- [EXERCISE PROMPT]
Going line by line through the listing below, count each line that includes the word "square", and reply with the count only.

- [RECORDS PROVIDED]

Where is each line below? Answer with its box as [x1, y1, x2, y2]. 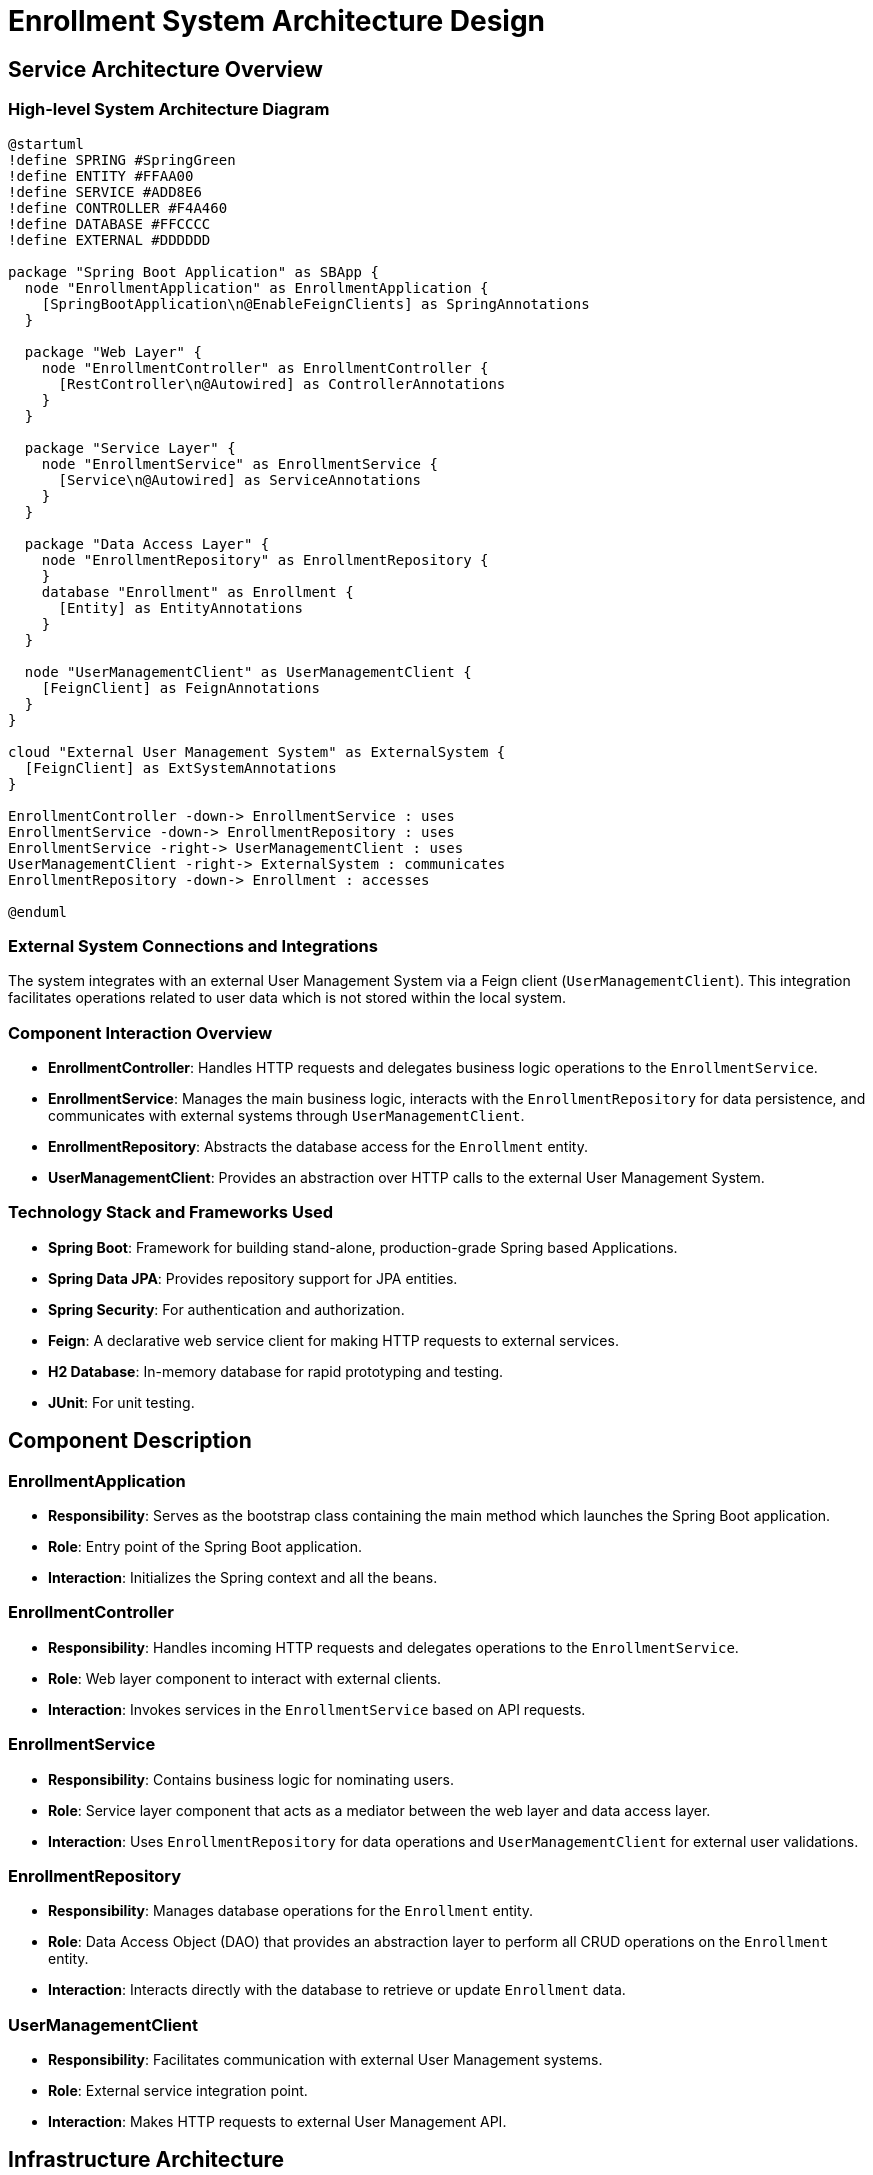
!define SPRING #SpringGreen [8, 151, 236, 168]
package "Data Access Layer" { [24, 535, 270, 552]
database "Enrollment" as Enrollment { [41, 583, 354, 600]
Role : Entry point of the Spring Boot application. [48, 1538, 362, 1556]
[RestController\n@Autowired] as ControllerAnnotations [58, 375, 506, 392]
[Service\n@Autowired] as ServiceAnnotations [58, 471, 422, 488]
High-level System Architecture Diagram [8, 99, 330, 120]
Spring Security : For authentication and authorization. [48, 1300, 405, 1318]
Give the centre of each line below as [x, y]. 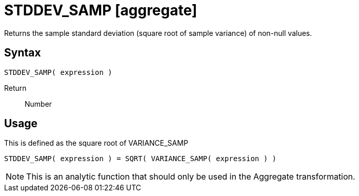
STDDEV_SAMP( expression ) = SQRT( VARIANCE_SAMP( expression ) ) [141, 159]
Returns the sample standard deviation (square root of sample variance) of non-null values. [158, 33]
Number [38, 104]
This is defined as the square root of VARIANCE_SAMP [96, 143]
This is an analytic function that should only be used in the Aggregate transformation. [191, 177]
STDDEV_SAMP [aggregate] [101, 10]
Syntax [23, 53]
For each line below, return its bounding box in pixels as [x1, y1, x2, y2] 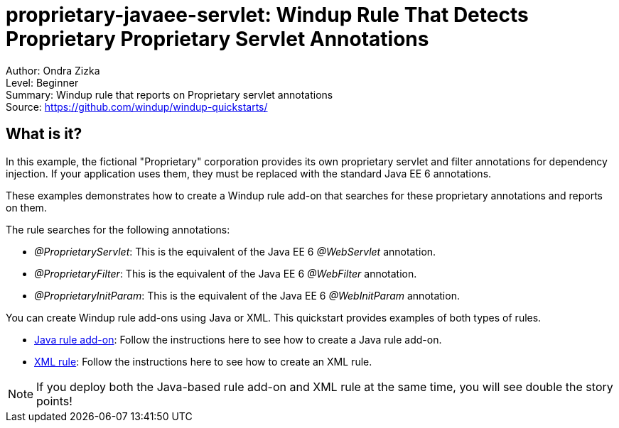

- [SOLUTION TO THE PROBLEM]
2